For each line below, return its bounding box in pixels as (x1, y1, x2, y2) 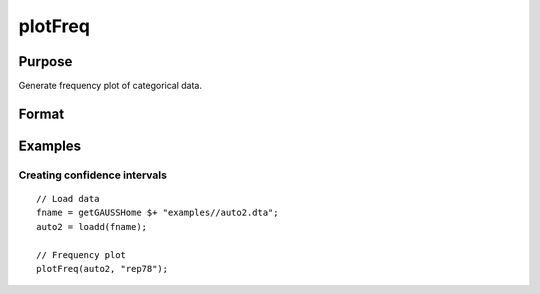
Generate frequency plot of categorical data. (18, 80, 202, 92)
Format (18, 105, 65, 122)
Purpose (18, 53, 73, 70)
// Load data (36, 193, 100, 205)
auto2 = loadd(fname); (36, 221, 148, 232)
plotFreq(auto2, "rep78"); (36, 263, 169, 274)
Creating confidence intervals (18, 168, 167, 182)
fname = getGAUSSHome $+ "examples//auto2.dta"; (36, 207, 279, 219)
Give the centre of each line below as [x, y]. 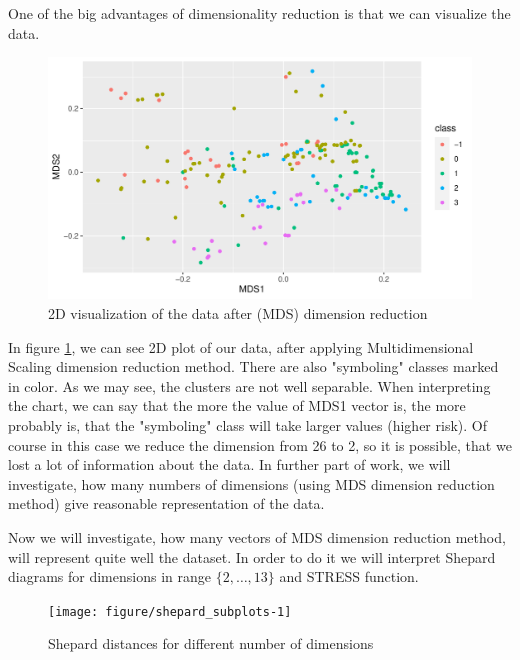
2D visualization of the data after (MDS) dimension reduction [238, 313]
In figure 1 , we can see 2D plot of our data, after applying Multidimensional [241, 346]
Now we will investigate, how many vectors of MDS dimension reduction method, [257, 536]
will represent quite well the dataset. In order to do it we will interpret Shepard [252, 556]
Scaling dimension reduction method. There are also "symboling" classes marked [253, 366]
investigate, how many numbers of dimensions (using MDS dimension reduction [251, 483]
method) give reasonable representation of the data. [166, 503]
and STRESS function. [349, 576]
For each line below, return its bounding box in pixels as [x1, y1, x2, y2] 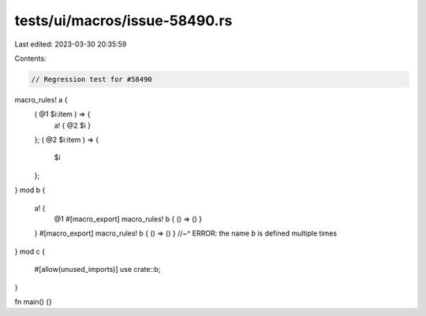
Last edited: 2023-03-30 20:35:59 [14, 39, 127, 49]
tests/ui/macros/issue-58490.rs [14, 12, 233, 29]
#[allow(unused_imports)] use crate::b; [34, 265, 161, 274]
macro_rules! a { [14, 95, 68, 104]
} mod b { [14, 185, 46, 195]
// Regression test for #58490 [31, 75, 153, 84]
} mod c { [14, 247, 45, 256]
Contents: [14, 54, 47, 63]
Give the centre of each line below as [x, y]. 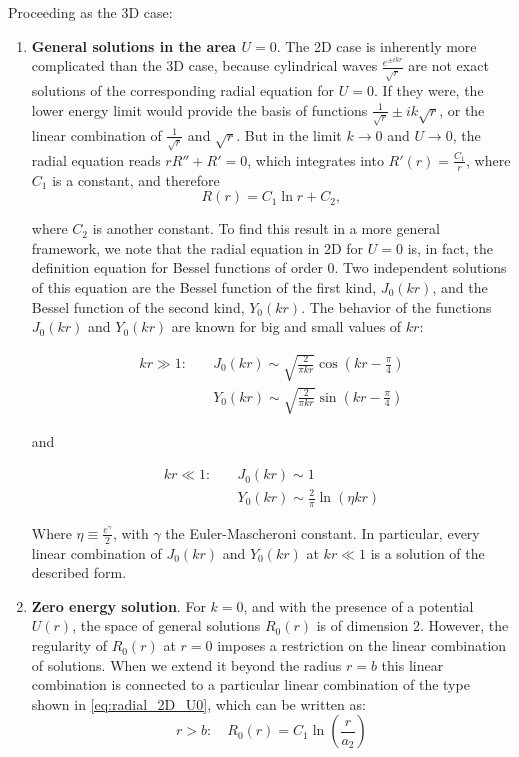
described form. [79, 572]
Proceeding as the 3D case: [90, 12]
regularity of [69, 645]
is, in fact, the [450, 247]
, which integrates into [315, 159]
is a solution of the [427, 552]
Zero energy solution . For [118, 605]
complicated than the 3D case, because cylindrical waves [204, 65]
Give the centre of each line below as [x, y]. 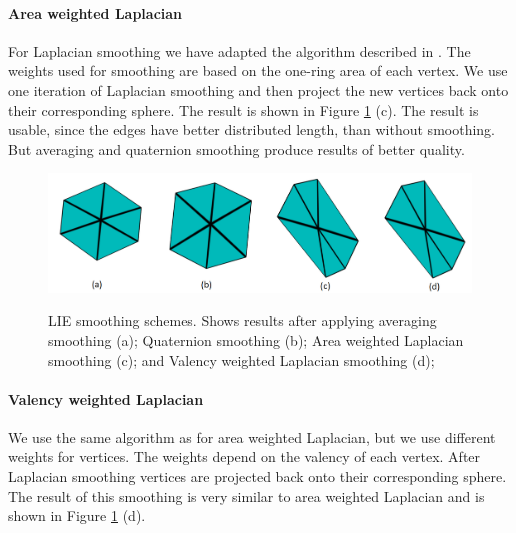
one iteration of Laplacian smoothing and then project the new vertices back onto [258, 89]
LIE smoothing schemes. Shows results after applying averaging [242, 320]
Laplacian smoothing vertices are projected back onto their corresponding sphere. [257, 476]
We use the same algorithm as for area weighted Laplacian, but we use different [252, 436]
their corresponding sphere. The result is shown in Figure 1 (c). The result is [243, 109]
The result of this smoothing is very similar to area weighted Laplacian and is [246, 495]
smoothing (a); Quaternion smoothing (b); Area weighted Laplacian [256, 339]
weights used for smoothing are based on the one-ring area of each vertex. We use [258, 70]
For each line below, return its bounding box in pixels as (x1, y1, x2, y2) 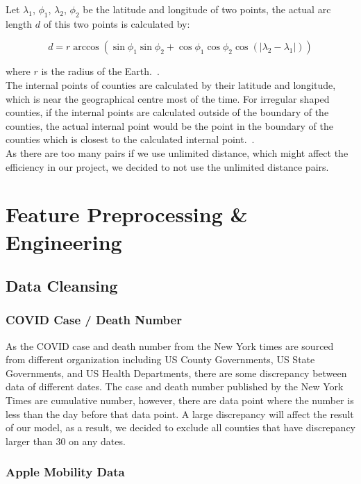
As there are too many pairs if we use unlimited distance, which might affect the (6, 145, 349, 160)
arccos (73, 42, 99, 53)
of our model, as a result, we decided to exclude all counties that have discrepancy (6, 420, 355, 435)
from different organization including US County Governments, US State (6, 352, 315, 367)
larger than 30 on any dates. (6, 433, 126, 448)
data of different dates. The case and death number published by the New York (6, 379, 344, 394)
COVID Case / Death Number (6, 311, 182, 328)
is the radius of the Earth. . (41, 64, 160, 78)
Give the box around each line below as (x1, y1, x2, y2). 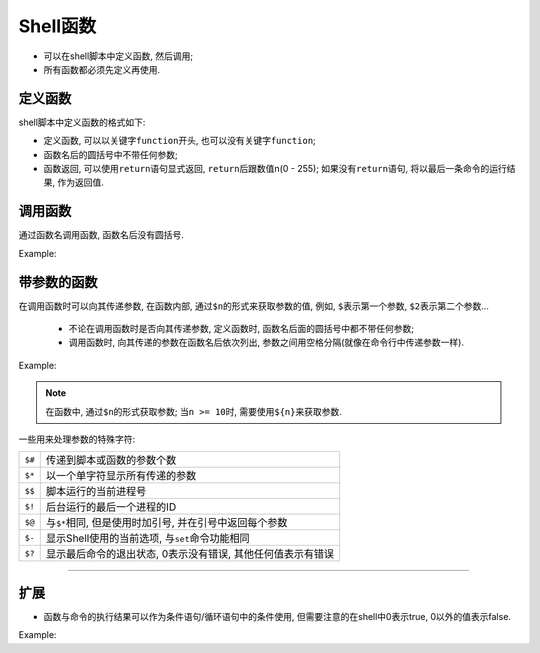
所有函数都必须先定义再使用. (43, 63, 161, 75)
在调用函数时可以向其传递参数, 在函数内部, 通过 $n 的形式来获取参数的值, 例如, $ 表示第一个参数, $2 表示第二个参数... (18, 300, 490, 312)
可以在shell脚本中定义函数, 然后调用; (43, 50, 194, 62)
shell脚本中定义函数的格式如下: (18, 116, 146, 128)
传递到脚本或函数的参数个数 (45, 453, 177, 467)
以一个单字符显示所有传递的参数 (45, 469, 197, 483)
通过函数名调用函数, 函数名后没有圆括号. (18, 229, 185, 241)
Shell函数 (18, 15, 97, 37)

::::

- _Problem requirements_: Leave the pictures out and reproduce each record exactly as written.

- _Task result_:
For each line below, return its bounding box in pixels as (x1, y1, x2, y2) 
Generate frequency plot of categorical data. (18, 80, 202, 92)
Format (18, 105, 65, 122)
Purpose (18, 53, 73, 70)
// Load data (36, 193, 100, 205)
auto2 = loadd(fname); (36, 221, 148, 232)
plotFreq(auto2, "rep78"); (36, 263, 169, 274)
Creating confidence intervals (18, 168, 167, 182)
fname = getGAUSSHome $+ "examples//auto2.dta"; (36, 207, 279, 219)
Give the centre of each line below as [x, y]. 
2D visualization of the data after (MDS) dimension reduction [238, 313]
In figure 1 , we can see 2D plot of our data, after applying Multidimensional [241, 346]
Now we will investigate, how many vectors of MDS dimension reduction method, [257, 536]
will represent quite well the dataset. In order to do it we will interpret Shepard [252, 556]
Scaling dimension reduction method. There are also "symboling" classes marked [253, 366]
investigate, how many numbers of dimensions (using MDS dimension reduction [251, 483]
method) give reasonable representation of the data. [166, 503]
and STRESS function. [349, 576]
For each line below, return its bounding box in pixels as [x1, y1, x2, y2] 
Last edited: 2023-03-30 20:35:59 [14, 39, 127, 49]
tests/ui/macros/issue-58490.rs [14, 12, 233, 29]
#[allow(unused_imports)] use crate::b; [34, 265, 161, 274]
macro_rules! a { [14, 95, 68, 104]
} mod b { [14, 185, 46, 195]
// Regression test for #58490 [31, 75, 153, 84]
} mod c { [14, 247, 45, 256]
Contents: [14, 54, 47, 63]
Give the centre of each line below as [x, y]. 
described form. [79, 572]
Proceeding as the 3D case: [90, 12]
regularity of [69, 645]
is, in fact, the [450, 247]
, which integrates into [315, 159]
is a solution of the [427, 552]
Zero energy solution . For [118, 605]
complicated than the 3D case, because cylindrical waves [204, 65]
Give the centre of each line below as [x, y]. 
one iteration of Laplacian smoothing and then project the new vertices back onto [258, 89]
LIE smoothing schemes. Shows results after applying averaging [242, 320]
Laplacian smoothing vertices are projected back onto their corresponding sphere. [257, 476]
We use the same algorithm as for area weighted Laplacian, but we use different [252, 436]
their corresponding sphere. The result is shown in Figure 1 (c). The result is [243, 109]
The result of this smoothing is very similar to area weighted Laplacian and is [246, 495]
smoothing (a); Quaternion smoothing (b); Area weighted Laplacian [256, 339]
weights used for smoothing are based on the one-ring area of each vertex. We use [258, 70]
For each line below, return its bounding box in pixels as (x1, y1, x2, y2) 
As there are too many pairs if we use unlimited distance, which might affect the (6, 145, 349, 160)
arccos (73, 42, 99, 53)
of our model, as a result, we decided to exclude all counties that have discrepancy (6, 420, 355, 435)
from different organization including US County Governments, US State (6, 352, 315, 367)
larger than 30 on any dates. (6, 433, 126, 448)
data of different dates. The case and death number published by the New York (6, 379, 344, 394)
COVID Case / Death Number (6, 311, 182, 328)
is the radius of the Earth. . (41, 64, 160, 78)
Give the box around each line below as (x1, y1, x2, y2). 
所有函数都必须先定义再使用. (43, 63, 161, 75)
在调用函数时可以向其传递参数, 在函数内部, 通过 $n 的形式来获取参数的值, 例如, $ 表示第一个参数, $2 表示第二个参数... (18, 300, 490, 312)
可以在shell脚本中定义函数, 然后调用; (43, 50, 194, 62)
shell脚本中定义函数的格式如下: (18, 116, 146, 128)
传递到脚本或函数的参数个数 (45, 453, 177, 467)
以一个单字符显示所有传递的参数 (45, 469, 197, 483)
通过函数名调用函数, 函数名后没有圆括号. (18, 229, 185, 241)
Shell函数 (18, 15, 97, 37)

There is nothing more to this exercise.